Esta vocación es una invitación a reordenar toda la vida poniendo a Jesús en el centro de ella. En la vocación cristiana se encuentra la inspiración para escoger un nuevo estilo de vida, la fuerza para perseverar en la vocación y la alegría para anunciar la Buena Noticia a los pobres, para promover el Reino de Dios, para amar y perdonar.
En los jóvenes, la pregunta sobre cómo seguir a Jesús no sólo les llevará a un nuevo modo de vivir la vida sino que les ayudará a tomar decisiones más libres sobre sus opciones de vida: su profesión, formar una familia, el celibato, el sacerdocio o la vida religiosa.
En los adultos, que tienen definida su vida familiar y profesional, la pregunta sobre cómo seguir a Jesús afectará ante todo al modo de vivir los compromisos hasta llegar a una transformación profunda y gradual de las relaciones con los demás, con los medios materiales y consigo mismos.
Para la Comunidad CVX
La CVX está llamada a ser, ante todo, una comunidad cristiana, una comunidad de amigos en el Señor, en donde se viva una experiencia real de Dios.
Gracias a esta experiencia se abre paso en la comunidad un deseo nuevo de estar junto a Cristo en misión en el mundo y de orientar su propia vida. Para ello pueden ser necesarias experiencias de contacto con la pobreza, la marginación y situaciones de dolor en nuestro entorno y la frecuente referencia a los Ejercicios Espirituales de San Ignacio de Loyola.
Esto lleva a que los miembros se abran como personas y como comunidad a un discernimiento apostólico permanente, decididos a seguir a Cristo y vivir según su estilo, convirtiéndose así en una comunidad apostólica en donde los integrantes del grupo se ayudan mutuamente a mantener encendido el celo apostólico y el servicio de calidad que la Iglesia espera de ellos.
El Compromiso en la CVX
Ser miembro de la Comunidad de Vida Cristiana presupone una vocación personal. Todos los miembros asumen un compromiso temporal, y con la ayuda de la comunidad comprueba su aptitud para vivir de acuerdo con el fin y el espíritu de la CVX. Pasado un período de tiempo adecuado se asume el compromiso permanente.

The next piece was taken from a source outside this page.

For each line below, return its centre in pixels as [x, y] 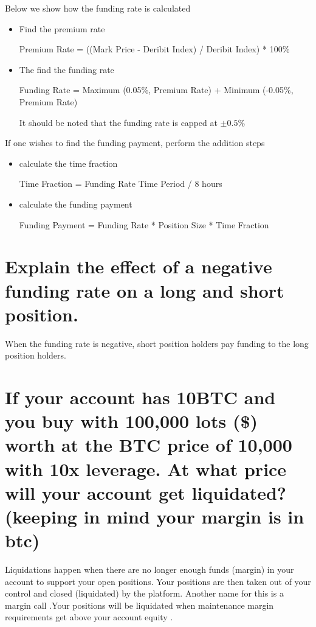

El compromiso no es más que presentarnos libremente ante el Señor y su Iglesia y dar signos visibles de aquello que hemos vivido y discernido en el corazón. Es un gesto semejante al compromiso matrimonial. Al proclamar delante de Dios y de los compañeros que nos comprometemos con una espiritualidad, con un estilo de vida, con una misión apostólica, expresamos visiblemente un discernimiento ya confirmado y una oblación hecha en nuestro interior.
Proclamamos públicamente que la Comunidad de Vida Cristiana es el cuerpo en donde vivimos el carisma que nos ha sido dado por el Espíritu del Señor.